▶ _Required work_: All of the entries must be reproduced exactly, with no images carried over.

▶ _Task material_:
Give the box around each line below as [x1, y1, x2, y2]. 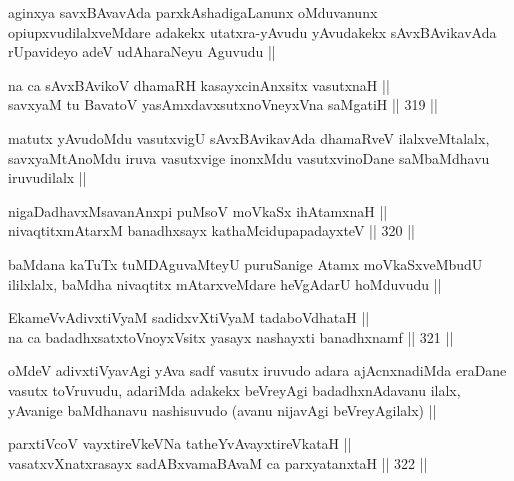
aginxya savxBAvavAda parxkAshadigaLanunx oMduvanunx [8, 2, 378, 22]
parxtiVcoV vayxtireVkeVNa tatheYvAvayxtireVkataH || [8, 433, 352, 454]
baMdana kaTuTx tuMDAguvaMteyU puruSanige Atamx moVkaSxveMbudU [8, 253, 483, 274]
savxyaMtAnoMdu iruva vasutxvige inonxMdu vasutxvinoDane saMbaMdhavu [8, 147, 490, 168]
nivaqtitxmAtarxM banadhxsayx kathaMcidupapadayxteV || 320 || [8, 220, 415, 241]
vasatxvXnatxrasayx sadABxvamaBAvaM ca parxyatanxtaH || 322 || [8, 452, 428, 473]
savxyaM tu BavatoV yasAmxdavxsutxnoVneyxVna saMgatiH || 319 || [8, 94, 438, 115]
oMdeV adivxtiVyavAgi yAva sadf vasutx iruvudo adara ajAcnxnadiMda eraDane [8, 360, 507, 381]
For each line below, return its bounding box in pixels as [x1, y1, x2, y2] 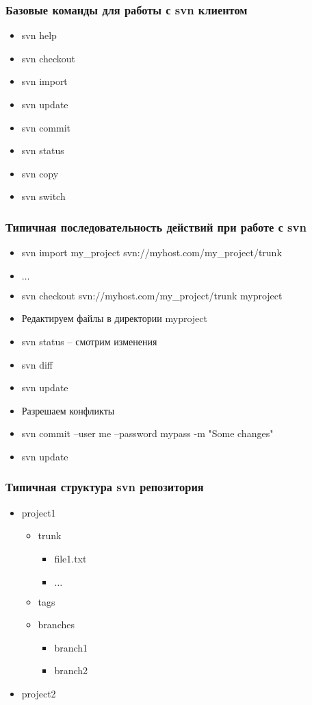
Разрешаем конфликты [21, 403, 115, 417]
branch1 [54, 640, 88, 654]
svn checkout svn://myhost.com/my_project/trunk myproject [21, 288, 283, 302]
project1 [21, 505, 56, 519]
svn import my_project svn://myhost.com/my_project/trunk [21, 245, 282, 260]
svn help [21, 28, 57, 42]
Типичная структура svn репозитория [5, 478, 204, 495]
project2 [21, 686, 56, 700]

▶ _Written reply_:
Give the box around each line below as [x1, y1, x2, y2]. 
aginxya savxBAvavAda parxkAshadigaLanunx oMduvanunx [8, 2, 378, 22]
parxtiVcoV vayxtireVkeVNa tatheYvAvayxtireVkataH || [8, 433, 352, 454]
baMdana kaTuTx tuMDAguvaMteyU puruSanige Atamx moVkaSxveMbudU [8, 253, 483, 274]
savxyaMtAnoMdu iruva vasutxvige inonxMdu vasutxvinoDane saMbaMdhavu [8, 147, 490, 168]
nivaqtitxmAtarxM banadhxsayx kathaMcidupapadayxteV || 320 || [8, 220, 415, 241]
vasatxvXnatxrasayx sadABxvamaBAvaM ca parxyatanxtaH || 322 || [8, 452, 428, 473]
savxyaM tu BavatoV yasAmxdavxsutxnoVneyxVna saMgatiH || 319 || [8, 94, 438, 115]
oMdeV adivxtiVyavAgi yAva sadf vasutx iruvudo adara ajAcnxnadiMda eraDane [8, 360, 507, 381]
For each line below, return its bounding box in pixels as [x1, y1, x2, y2] 
Разрешаем конфликты [21, 403, 115, 417]
branch1 [54, 640, 88, 654]
svn checkout svn://myhost.com/my_project/trunk myproject [21, 288, 283, 302]
project1 [21, 505, 56, 519]
svn import my_project svn://myhost.com/my_project/trunk [21, 245, 282, 260]
svn help [21, 28, 57, 42]
Типичная структура svn репозитория [5, 478, 204, 495]
project2 [21, 686, 56, 700]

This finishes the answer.